• Question: What was your favourite school experiment?

    Asked by theflyingscottsman to Meeks, Pete, Stephen, Steve, Tom on 14 Jun 2010 in Categories: .
    • Photo: Stephen Curry

      Stephen Curry answered on 13 Jun 2010:


      When I was at school we didn’t get to do that many experiments ourselves. The ones I remember, which are probably my favourites, were dissecting a rat and blowing up (with a tube – not dynamite) the lungs of a cow that we got from an abattoir. Both kind of gory but I guess that’s why I’m in the life sciences now.
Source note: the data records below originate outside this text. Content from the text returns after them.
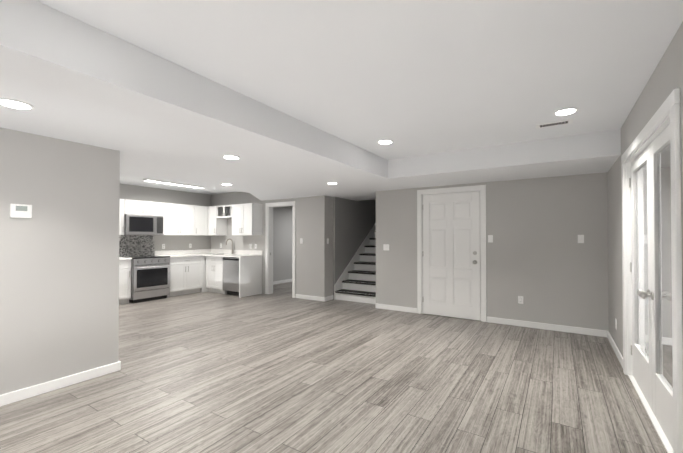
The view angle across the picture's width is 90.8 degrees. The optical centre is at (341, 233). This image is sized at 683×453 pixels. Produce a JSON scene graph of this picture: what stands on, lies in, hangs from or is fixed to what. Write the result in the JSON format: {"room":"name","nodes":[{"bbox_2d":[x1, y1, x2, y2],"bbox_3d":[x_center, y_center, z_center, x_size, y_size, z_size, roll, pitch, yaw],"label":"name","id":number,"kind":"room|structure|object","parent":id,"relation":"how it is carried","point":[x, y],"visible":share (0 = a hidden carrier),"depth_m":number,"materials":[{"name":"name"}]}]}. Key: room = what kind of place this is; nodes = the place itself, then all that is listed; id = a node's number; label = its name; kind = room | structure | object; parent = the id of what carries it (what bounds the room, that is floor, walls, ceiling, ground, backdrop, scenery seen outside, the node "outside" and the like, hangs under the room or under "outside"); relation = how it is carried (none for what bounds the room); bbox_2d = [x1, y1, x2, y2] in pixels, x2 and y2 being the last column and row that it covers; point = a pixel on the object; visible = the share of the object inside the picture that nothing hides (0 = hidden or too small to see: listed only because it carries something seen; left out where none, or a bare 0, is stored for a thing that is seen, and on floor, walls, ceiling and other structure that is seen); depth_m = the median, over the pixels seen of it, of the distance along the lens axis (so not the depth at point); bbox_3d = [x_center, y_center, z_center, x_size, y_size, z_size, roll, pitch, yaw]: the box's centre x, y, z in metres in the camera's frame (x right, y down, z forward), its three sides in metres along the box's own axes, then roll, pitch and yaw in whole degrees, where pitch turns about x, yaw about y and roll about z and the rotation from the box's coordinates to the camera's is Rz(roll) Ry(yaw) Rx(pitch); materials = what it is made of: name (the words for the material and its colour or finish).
{"room":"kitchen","nodes":[
{"label":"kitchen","id":0,"kind":"room"},
{"bbox_2d":[0,127,119,394],"bbox_3d":[-3.556,-0.048,1.338,0.120,2.750,4.830,0,-1,33],"label":"wall","id":1,"kind":"structure","parent":0,"point":[59,283],"depth_m":2.91,"materials":[{"name":"grey paint"}]},
{"bbox_2d":[10,204,31,217],"bbox_3d":[-2.584,-0.184,2.718,0.024,0.110,0.130,0,-1,33],"label":"thermostat","id":2,"kind":"object","parent":1,"relation":"attached to","point":[20,210],"visible":1,"depth_m":2.71,"materials":[{"name":"white plastic"}]},
{"bbox_2d":[0,361,120,406],"bbox_3d":[-3.453,1.283,1.357,0.024,0.088,4.696,0,-1,33],"label":"baseboard","id":3,"kind":"structure","parent":1,"relation":"attached to","point":[30,392],"depth_m":2.90,"materials":[{"name":"white wood"}]},
{"bbox_2d":[120,184,210,250],"bbox_3d":[-4.620,0.012,7.197,0.120,2.750,4.125,0,-1,33],"label":"wall","id":4,"kind":"structure","parent":0,"point":[170,242],"depth_m":8.02,"materials":[{"name":"grey paint"}]},
{"bbox_2d":[119,199,126,234],"bbox_3d":[-4.678,-0.343,6.699,0.317,0.730,0.533,0,-1,33],"label":"upper cabinet","id":5,"kind":"object","parent":4,"relation":"attached to","point":[123,202],"depth_m":6.80,"materials":[{"name":"white wood"}]},
{"bbox_2d":[119,235,153,256],"bbox_3d":[-4.603,0.254,7.099,0.008,0.452,1.302,0,-1,33],"label":"tile backsplash","id":6,"kind":"structure","parent":4,"relation":"attached to","point":[136,245],"depth_m":7.32,"materials":[{"name":"tile"}]},
{"bbox_2d":[127,199,162,215],"bbox_3d":[-4.326,-0.550,7.249,0.317,0.305,0.756,0,-1,33],"label":"upper cabinet","id":7,"kind":"object","parent":4,"relation":"attached to","point":[135,207],"depth_m":7.17,"materials":[{"name":"white wood"}]},
{"bbox_2d":[124,214,163,234],"bbox_3d":[-4.277,-0.182,7.214,0.436,0.420,0.752,0,-1,33],"label":"microwave","id":8,"kind":"object","parent":7,"relation":"attached to","point":[143,225],"visible":0.98,"depth_m":7.07,"materials":[{"name":"silver metal"}]},
{"bbox_2d":[155,203,190,234],"bbox_3d":[-3.891,-0.330,7.925,0.317,0.730,0.841,0,-1,33],"label":"upper cabinet","id":9,"kind":"object","parent":4,"relation":"attached to","point":[185,219],"depth_m":7.78,"materials":[{"name":"white wood"}]},
{"bbox_2d":[191,205,206,234],"bbox_3d":[-3.579,-0.326,8.360,0.373,0.730,0.449,0,-1,33],"label":"upper cabinet","id":10,"kind":"object","parent":4,"relation":"attached to","point":[198,213],"depth_m":8.25,"materials":[{"name":"white wood"}]},
{"bbox_2d":[0,0,409,199],"bbox_3d":[-2.021,-0.967,3.434,2.930,0.290,10.100,0,-1,33],"label":"ceiling soffit","id":11,"kind":"structure","parent":0,"point":[147,114],"depth_m":2.56,"materials":[{"name":"white paint"}]},
{"bbox_2d":[0,98,33,109],"bbox_3d":[-2.094,-0.830,2.160,0.184,0.010,0.184,0,-1,33],"label":"recessed light","id":12,"kind":"object","parent":11,"relation":"attached to","point":[14,103],"visible":1,"depth_m":2.15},
{"bbox_2d":[222,155,239,159],"bbox_3d":[-1.176,-0.815,3.591,0.184,0.010,0.184,0,-1,33],"label":"recessed light","id":13,"kind":"object","parent":11,"relation":"attached to","point":[233,157],"visible":1,"depth_m":3.58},
{"bbox_2d":[218,188,275,200],"bbox_3d":[-1.858,-0.927,7.317,0.930,0.290,1.255,0,-1,33],"label":"ceiling soffit","id":14,"kind":"structure","parent":0,"point":[262,198],"depth_m":7.26,"materials":[{"name":"white paint"}]},
{"bbox_2d":[273,206,291,280],"bbox_3d":[-1.421,0.043,10.200,0.120,2.750,4.085,0,-1,33],"label":"wall","id":15,"kind":"structure","parent":0,"point":[282,243],"depth_m":9.65,"materials":[{"name":"grey paint"}]},
{"bbox_2d":[273,279,291,284],"bbox_3d":[-1.396,1.373,10.100,0.016,0.088,3.965,0,-1,33],"label":"baseboard","id":16,"kind":"structure","parent":15,"relation":"attached to","point":[287,280],"depth_m":9.63,"materials":[{"name":"white wood"}]},
{"bbox_2d":[0,282,666,452],"bbox_3d":[0.041,1.384,3.928,11.900,0.060,13.400,0,-1,33],"label":"floor","id":17,"kind":"structure","parent":0,"point":[280,369],"depth_m":2.91,"materials":[{"name":"wood"}]},
{"bbox_2d":[119,260,130,304],"bbox_3d":[-4.561,0.947,6.610,0.597,0.868,0.533,0,-1,33],"label":"base cabinet","id":18,"kind":"object","parent":17,"relation":"on","point":[124,265],"depth_m":6.59,"materials":[{"name":"white wood"}]},
{"bbox_2d":[119,257,131,259],"bbox_3d":[-4.546,0.493,6.605,0.632,0.034,0.536,0,-1,33],"label":"countertop","id":19,"kind":"structure","parent":18,"relation":"on","point":[120,258],"depth_m":6.58,"materials":[{"name":"stone"}]},
{"bbox_2d":[125,255,169,302],"bbox_3d":[-4.146,0.932,7.119,0.691,0.909,0.752,0,-1,33],"label":"range","id":20,"kind":"object","parent":17,"relation":"on","point":[150,277],"visible":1,"depth_m":6.92,"materials":[{"name":"metal"}]},
{"bbox_2d":[167,256,202,296],"bbox_3d":[-3.782,0.960,7.825,0.597,0.868,0.813,0,-1,33],"label":"base cabinet","id":21,"kind":"object","parent":17,"relation":"on","point":[194,274],"depth_m":7.67,"materials":[{"name":"white wood"}]},
{"bbox_2d":[154,250,202,257],"bbox_3d":[-3.760,0.455,7.805,0.660,0.134,0.796,0,-1,33],"label":"countertop","id":22,"kind":"structure","parent":21,"relation":"on","point":[172,253],"depth_m":7.99,"materials":[{"name":"stone"}]},
{"bbox_2d":[203,256,223,263],"bbox_3d":[-3.399,0.966,8.421,0.597,0.868,0.724,0,-1,33],"label":"base cabinet","id":23,"kind":"object","parent":17,"relation":"on","point":[206,259],"depth_m":7.92,"materials":[{"name":"white wood"}]},
{"bbox_2d":[195,249,262,257],"bbox_3d":[-2.831,0.549,8.086,1.919,0.315,0.682,0,-1,33],"label":"countertop","id":24,"kind":"structure","parent":23,"relation":"on","point":[215,253],"depth_m":8.13,"materials":[{"name":"stone"}]},
{"bbox_2d":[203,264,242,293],"bbox_3d":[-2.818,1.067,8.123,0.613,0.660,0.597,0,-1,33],"label":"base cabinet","id":25,"kind":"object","parent":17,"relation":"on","point":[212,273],"depth_m":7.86,"materials":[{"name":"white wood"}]},
{"bbox_2d":[223,257,238,295],"bbox_3d":[-2.305,0.960,7.777,0.610,0.866,0.592,0,-1,33],"label":"dishwasher","id":26,"kind":"object","parent":17,"relation":"on","point":[230,275],"visible":0.54,"depth_m":7.56,"materials":[{"name":"metal"}]},
{"bbox_2d":[334,223,375,303],"bbox_3d":[1.226,0.033,8.235,1.114,2.730,3.365,0,-1,33],"label":"stairs","id":27,"kind":"structure","parent":17,"relation":"on","point":[356,281],"depth_m":7.35,"materials":[{"name":"white wood"}]},
{"bbox_2d":[333,197,375,298],"bbox_3d":[0.769,-0.897,8.725,0.170,4.600,3.620,0,-1,33],"label":"wall","id":28,"kind":"structure","parent":0,"point":[354,221],"depth_m":7.58,"materials":[{"name":"grey paint"}]},
{"bbox_2d":[326,295,332,300],"bbox_3d":[-0.255,1.342,7.027,0.016,0.088,0.295,0,-1,33],"label":"baseboard","id":29,"kind":"structure","parent":28,"relation":"attached to","point":[328,298],"depth_m":7.02,"materials":[{"name":"white wood"}]},
{"bbox_2d":[36,0,682,194],"bbox_3d":[0.041,-1.241,3.955,11.700,0.310,13.200,0,-1,33],"label":"ceiling","id":30,"kind":"structure","parent":0,"point":[411,78],"depth_m":2.11,"materials":[{"name":"white paint"}]},
{"bbox_2d":[143,178,204,188],"bbox_3d":[-3.401,-1.030,6.922,0.140,0.052,1.240,0,-1,33],"label":"light bar","id":31,"kind":"object","parent":30,"relation":"attached to","point":[170,183],"visible":0.85,"depth_m":6.80,"materials":[{"name":"white plastic"}]},
{"bbox_2d":[377,139,392,143],"bbox_3d":[0.515,-1.081,3.970,0.184,0.010,0.184,0,-1,33],"label":"recessed light","id":32,"kind":"object","parent":30,"relation":"in","point":[385,141],"visible":0.98,"depth_m":3.94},
{"bbox_2d":[536,119,572,128],"bbox_3d":[2.107,-1.088,3.341,0.310,0.010,0.140,0,-1,33],"label":"ceiling vent","id":33,"kind":"object","parent":30,"relation":"in","point":[556,123],"visible":1,"depth_m":3.32,"materials":[{"name":"plastic"}]},
{"bbox_2d":[553,107,577,115],"bbox_3d":[2.005,-1.091,3.015,0.184,0.010,0.184,0,-1,33],"label":"recessed light","id":34,"kind":"object","parent":30,"relation":"in","point":[566,111],"visible":0.98,"depth_m":2.99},
{"bbox_2d":[211,172,608,330],"bbox_3d":[1.385,0.000,5.982,11.540,2.750,0.315,0,-1,33],"label":"wall","id":35,"kind":"structure","parent":0,"point":[545,264],"depth_m":5.03,"materials":[{"name":"grey paint"}]},
{"bbox_2d":[207,206,226,234],"bbox_3d":[-3.156,-0.324,8.485,0.356,0.730,0.376,0,-1,33],"label":"upper cabinet","id":36,"kind":"object","parent":35,"relation":"attached to","point":[216,216],"depth_m":8.37,"materials":[{"name":"white wood"}]},
{"bbox_2d":[231,203,262,234],"bbox_3d":[-2.221,-0.330,7.921,0.697,0.730,0.317,0,-1,33],"label":"upper cabinet","id":37,"kind":"object","parent":35,"relation":"attached to","point":[247,219],"depth_m":7.76,"materials":[{"name":"white wood"}]},
{"bbox_2d":[265,201,294,297],"bbox_3d":[-1.341,0.341,7.620,0.894,2.102,0.169,0,-1,33],"label":"door frame","id":38,"kind":"structure","parent":35,"relation":"attached to","point":[269,248],"depth_m":7.76,"materials":[{"name":"white wood"}]},
{"bbox_2d":[296,294,325,301],"bbox_3d":[-0.663,1.342,7.089,0.771,0.088,0.020,0,-1,33],"label":"baseboard","id":39,"kind":"structure","parent":35,"relation":"attached to","point":[300,296],"depth_m":7.07,"materials":[{"name":"white wood"}]},
{"bbox_2d":[383,244,388,249],"bbox_3d":[0.817,0.246,6.149,0.116,0.114,0.012,0,-1,33],"label":"double light switch","id":40,"kind":"object","parent":35,"relation":"attached to","point":[385,246],"visible":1,"depth_m":6.15,"materials":[{"name":"white plastic"}]},
{"bbox_2d":[375,303,416,312],"bbox_3d":[0.971,1.331,6.038,0.803,0.088,0.016,0,-1,33],"label":"baseboard","id":41,"kind":"structure","parent":35,"relation":"attached to","point":[381,306],"depth_m":6.02,"materials":[{"name":"white wood"}]},
{"bbox_2d":[422,191,480,320],"bbox_3d":[1.776,0.347,5.525,0.925,2.030,0.127,0,-1,33],"label":"back door","id":42,"kind":"structure","parent":35,"relation":"in","point":[451,254],"depth_m":5.52,"materials":[{"name":"white wood"}]},
{"bbox_2d":[417,185,486,321],"bbox_3d":[1.820,0.306,5.592,1.110,2.130,0.168,0,-1,33],"label":"door frame","id":43,"kind":"structure","parent":35,"relation":"attached to","point":[480,188],"depth_m":5.46,"materials":[{"name":"white wood"}]},
{"bbox_2d":[488,235,492,241],"bbox_3d":[2.298,0.077,5.201,0.070,0.114,0.012,0,-1,33],"label":"light switch","id":44,"kind":"object","parent":35,"relation":"attached to","point":[490,238],"visible":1,"depth_m":5.20,"materials":[{"name":"white plastic"}]},
{"bbox_2d":[518,296,522,303],"bbox_3d":[2.644,0.974,4.971,0.070,0.114,0.009,0,-1,33],"label":"electrical outlet","id":45,"kind":"object","parent":35,"relation":"attached to","point":[520,299],"visible":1,"depth_m":4.97,"materials":[{"name":"plastic"}]},
{"bbox_2d":[487,316,605,336],"bbox_3d":[2.875,1.319,4.813,1.485,0.088,0.020,0,-1,33],"label":"baseboard","id":46,"kind":"structure","parent":35,"relation":"attached to","point":[570,329],"depth_m":4.77,"materials":[{"name":"white wood"}]},
{"bbox_2d":[578,235,583,242],"bbox_3d":[3.257,0.070,4.585,0.070,0.114,0.012,0,-1,33],"label":"light switch","id":47,"kind":"object","parent":35,"relation":"attached to","point":[580,238],"visible":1,"depth_m":4.58,"materials":[{"name":"white plastic"}]},
{"bbox_2d":[388,129,620,187],"bbox_3d":[2.199,-0.953,4.704,2.780,0.290,1.275,0,-1,33],"label":"ceiling soffit","id":48,"kind":"structure","parent":0,"point":[595,152],"depth_m":4.20,"materials":[{"name":"white paint"}]},
{"bbox_2d":[607,22,682,356],"bbox_3d":[1.223,-0.054,0.740,0.150,2.750,8.985,0,-1,33],"label":"wall","id":49,"kind":"structure","parent":0,"point":[665,80],"depth_m":3.07,"materials":[{"name":"grey paint"}]},
{"bbox_2d":[606,330,622,367],"bbox_3d":[3.125,1.309,3.843,0.016,0.088,1.295,0,-1,33],"label":"baseboard","id":50,"kind":"structure","parent":49,"relation":"attached to","point":[608,335],"depth_m":3.80,"materials":[{"name":"white wood"}]},
{"bbox_2d":[629,144,651,409],"bbox_3d":[2.548,0.326,2.843,0.188,2.000,0.796,0,-1,33],"label":"french door","id":51,"kind":"structure","parent":49,"relation":"in","point":[640,270],"depth_m":2.86,"materials":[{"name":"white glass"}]},
{"bbox_2d":[621,88,682,452],"bbox_3d":[2.340,0.283,2.500,0.177,2.112,1.780,0,-1,33],"label":"door frame","id":52,"kind":"structure","parent":49,"relation":"attached to","point":[666,114],"depth_m":1.86,"materials":[{"name":"white wood"}]},
{"bbox_2d":[640,124,672,447],"bbox_3d":[2.115,0.319,2.168,0.188,2.000,0.796,0,-1,33],"label":"french door","id":53,"kind":"structure","parent":49,"relation":"in","point":[660,295],"depth_m":2.31,"materials":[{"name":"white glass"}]}
]}
    • Photo: Marieke Navin

      Marieke Navin answered on 14 Jun 2010:


      All the experiments I did at school were dead boring! I think you do some more interesting ones now, and I do some at the museum which are good. At school the only thing I can think of was burning magnesium which was cool. I enjoyed the radioactivity stuff as well, when the teacher unlocked the radioactivity cupboard.
      I love doing experiments at the museum now, like red cabbage indicator – have you tried that? Get some red cabbage and soak it in hot water and drain the cabbage out, you are left with this awesome purple coloured solution. What happens to the solution when you add an acid (e.g. lemon juice)? What happens to the colour when you add an alkali (e.g. bicarbonate of soda)? Try it! Have your parents got any red cabbage in the kitchen??

    • Photo: Steve Roser

      Steve Roser answered on 14 Jun 2010:


      It was one that I shouldn’t have been doing where I mixed together two fairly innocuous chemicals (not telling which) which I knew made a contact explosive when dry – when wet its perfectly safe, when dry, one touch and poof! a cloud of purple vapour. I just shouldn’t have dried it on teh school radiators…..

    • Photo: Tom Hartley

      Tom Hartley answered on 14 Jun 2010:


      I was lucky that we had some very exciting demonstrations that I am not sure would be allowed any more (e.g., putting sodium in water – it goes bang and fizzes around, dangerously – or detonating a balloon full of hydrogen: kaboom!). Those demonstrations really stuck in my memory. The best experiment I did at school was for my A-level project, because I was able to think it up myself. I can’t remember the precise details, but I got people to put one oscillator in tune with another, and I measured how accurately the did this. I think I varied the pitch to see whether people were better at tuning to high pitches or lower pitches. I am afraid I’ve forgotten what the outcome was.

      What experiment would you like to run?